(Records from a dataset)
↓
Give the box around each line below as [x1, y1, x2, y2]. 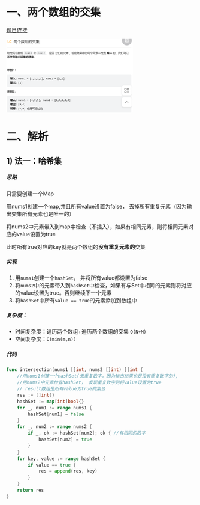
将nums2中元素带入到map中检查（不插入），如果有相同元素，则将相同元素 [6, 223, 189, 230]
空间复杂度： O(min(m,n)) [14, 335, 77, 343]
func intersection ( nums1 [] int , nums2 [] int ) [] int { [6, 367, 144, 373]
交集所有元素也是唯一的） [11, 210, 75, 217]
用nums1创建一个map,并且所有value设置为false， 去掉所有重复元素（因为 [6, 203, 187, 210]
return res [17, 488, 44, 494]
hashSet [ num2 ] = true [38, 436, 93, 442]
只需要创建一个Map [6, 190, 54, 197]
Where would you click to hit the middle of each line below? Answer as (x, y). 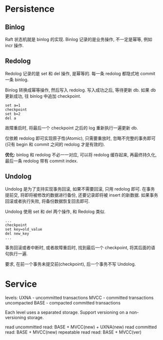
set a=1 (13, 105)
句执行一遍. (17, 254)
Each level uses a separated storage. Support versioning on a (67, 312)
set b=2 (13, 114)
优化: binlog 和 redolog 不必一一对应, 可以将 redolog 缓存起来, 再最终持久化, (81, 154)
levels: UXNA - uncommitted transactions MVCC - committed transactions (79, 297)
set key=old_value (24, 229)
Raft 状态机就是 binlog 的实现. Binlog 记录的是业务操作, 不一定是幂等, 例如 (79, 39)
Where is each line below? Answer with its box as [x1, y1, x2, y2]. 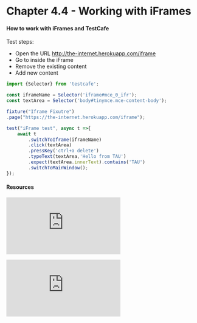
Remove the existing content [15, 63, 87, 70]
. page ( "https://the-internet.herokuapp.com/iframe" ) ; [6, 114, 146, 120]
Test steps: [6, 38, 35, 46]
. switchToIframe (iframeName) [28, 137, 102, 143]
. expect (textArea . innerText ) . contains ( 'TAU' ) [28, 159, 146, 165]
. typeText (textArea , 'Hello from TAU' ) [28, 154, 126, 160]
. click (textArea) [28, 142, 72, 148]
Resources [6, 183, 35, 191]
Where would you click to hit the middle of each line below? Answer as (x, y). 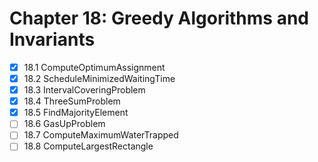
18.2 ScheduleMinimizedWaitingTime (99, 78)
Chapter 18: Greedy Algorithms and (159, 18)
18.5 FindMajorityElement (76, 113)
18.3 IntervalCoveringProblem (84, 90)
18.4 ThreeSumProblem (72, 101)
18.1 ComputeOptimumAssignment (94, 67)
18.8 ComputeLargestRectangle (88, 146)
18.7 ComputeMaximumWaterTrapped (101, 135)
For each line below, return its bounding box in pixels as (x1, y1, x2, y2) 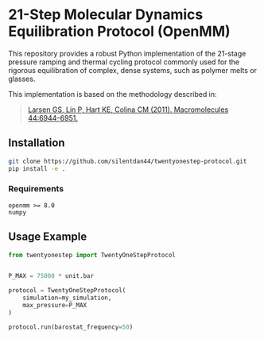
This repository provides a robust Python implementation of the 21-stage (8, 48, 247, 58)
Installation (8, 137, 65, 150)
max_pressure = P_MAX (22, 302, 87, 310)
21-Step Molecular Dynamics (8, 6, 204, 24)
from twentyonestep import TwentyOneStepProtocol (8, 251, 177, 259)
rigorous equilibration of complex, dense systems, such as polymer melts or (8, 65, 257, 75)
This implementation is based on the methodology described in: (8, 89, 217, 98)
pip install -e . (8, 164, 66, 172)
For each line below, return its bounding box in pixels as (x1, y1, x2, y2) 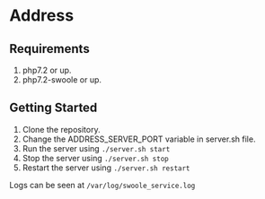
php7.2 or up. (22, 65, 72, 75)
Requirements (9, 41, 90, 56)
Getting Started (9, 100, 98, 116)
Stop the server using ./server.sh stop (22, 152, 169, 163)
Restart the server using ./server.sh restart (22, 162, 190, 173)
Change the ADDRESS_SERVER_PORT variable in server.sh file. (22, 134, 256, 144)
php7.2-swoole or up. (22, 74, 102, 85)
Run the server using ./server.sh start (22, 143, 171, 153)
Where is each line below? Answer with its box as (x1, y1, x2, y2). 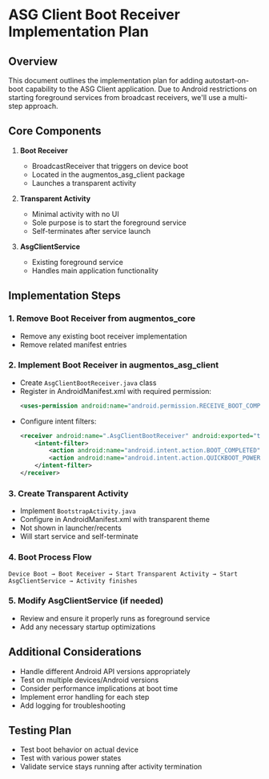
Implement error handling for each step (19, 692, 150, 701)
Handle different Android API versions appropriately (19, 666, 191, 676)
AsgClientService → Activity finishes (8, 576, 138, 585)
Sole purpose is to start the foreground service (31, 218, 187, 227)
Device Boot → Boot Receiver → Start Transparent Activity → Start (8, 570, 239, 578)
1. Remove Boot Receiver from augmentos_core (8, 313, 196, 324)
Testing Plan (8, 724, 72, 737)
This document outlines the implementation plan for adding (8, 76, 203, 85)
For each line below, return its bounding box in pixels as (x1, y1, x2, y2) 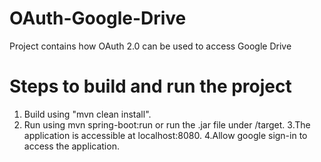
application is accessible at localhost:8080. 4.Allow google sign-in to (23, 129, 308, 141)
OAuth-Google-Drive (9, 7, 187, 30)
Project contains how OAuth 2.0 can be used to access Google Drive (9, 40, 292, 52)
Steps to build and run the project (9, 75, 292, 98)
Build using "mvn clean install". (23, 108, 152, 120)
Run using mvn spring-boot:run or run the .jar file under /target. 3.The (23, 118, 311, 131)
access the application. (23, 140, 120, 152)
↑
=== WHAT THIS TASK INVOLVES ===
Search the entries above for the word "Drive" and copy each line where it appears.

=== RESPONSE BOX ===
OAuth-Google-Drive (9, 7, 187, 30)
Project contains how OAuth 2.0 can be used to access Google Drive (9, 40, 292, 52)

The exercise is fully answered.